- Exercise:
Repeat the records in full. No pictures belong in the copy.

- Data section:
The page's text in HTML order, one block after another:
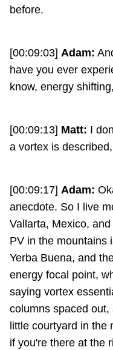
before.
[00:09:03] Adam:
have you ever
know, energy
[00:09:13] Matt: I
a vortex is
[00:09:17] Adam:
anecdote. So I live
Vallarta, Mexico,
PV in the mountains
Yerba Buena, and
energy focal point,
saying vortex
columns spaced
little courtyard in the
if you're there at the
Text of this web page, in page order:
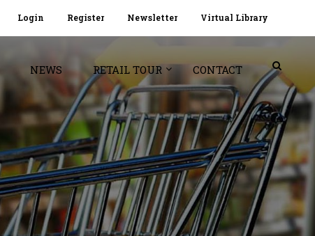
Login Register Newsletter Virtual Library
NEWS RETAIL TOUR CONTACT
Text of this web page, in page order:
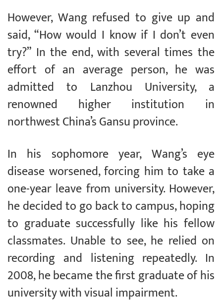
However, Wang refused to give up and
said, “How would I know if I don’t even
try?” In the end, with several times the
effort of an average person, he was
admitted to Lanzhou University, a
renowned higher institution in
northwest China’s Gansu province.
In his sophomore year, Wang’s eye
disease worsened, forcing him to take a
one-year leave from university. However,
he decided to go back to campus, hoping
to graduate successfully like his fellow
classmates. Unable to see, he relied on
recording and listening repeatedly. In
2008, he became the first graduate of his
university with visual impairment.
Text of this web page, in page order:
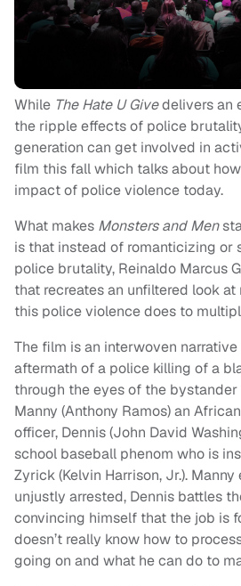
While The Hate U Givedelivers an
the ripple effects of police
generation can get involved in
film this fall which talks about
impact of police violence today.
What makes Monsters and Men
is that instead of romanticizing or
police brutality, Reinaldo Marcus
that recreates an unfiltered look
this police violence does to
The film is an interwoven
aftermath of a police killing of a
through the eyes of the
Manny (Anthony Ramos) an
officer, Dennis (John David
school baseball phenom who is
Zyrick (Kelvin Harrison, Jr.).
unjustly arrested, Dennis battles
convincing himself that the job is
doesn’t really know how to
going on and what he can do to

- Final answer:
The page's text in HTML order, one block after another:
before.
[00:09:03] Adam:
have you ever
know, energy
[00:09:13] Matt: I
a vortex is
[00:09:17] Adam:
anecdote. So I live
Vallarta, Mexico,
PV in the mountains
Yerba Buena, and
energy focal point,
saying vortex
columns spaced
little courtyard in the
if you're there at the
Text of this web page, in page order:
Login Register Newsletter Virtual Library
NEWS RETAIL TOUR CONTACT
Text of this web page, in page order:
However, Wang refused to give up and
said, “How would I know if I don’t even
try?” In the end, with several times the
effort of an average person, he was
admitted to Lanzhou University, a
renowned higher institution in
northwest China’s Gansu province.
In his sophomore year, Wang’s eye
disease worsened, forcing him to take a
one-year leave from university. However,
he decided to go back to campus, hoping
to graduate successfully like his fellow
classmates. Unable to see, he relied on
recording and listening repeatedly. In
2008, he became the first graduate of his
university with visual impairment.
Text of this web page, in page order:
While The Hate U Givedelivers an
the ripple effects of police
generation can get involved in
film this fall which talks about
impact of police violence today.
What makes Monsters and Men
is that instead of romanticizing or
police brutality, Reinaldo Marcus
that recreates an unfiltered look
this police violence does to
The film is an interwoven
aftermath of a police killing of a
through the eyes of the
Manny (Anthony Ramos) an
officer, Dennis (John David
school baseball phenom who is
Zyrick (Kelvin Harrison, Jr.).
unjustly arrested, Dennis battles
convincing himself that the job is
doesn’t really know how to
going on and what he can do to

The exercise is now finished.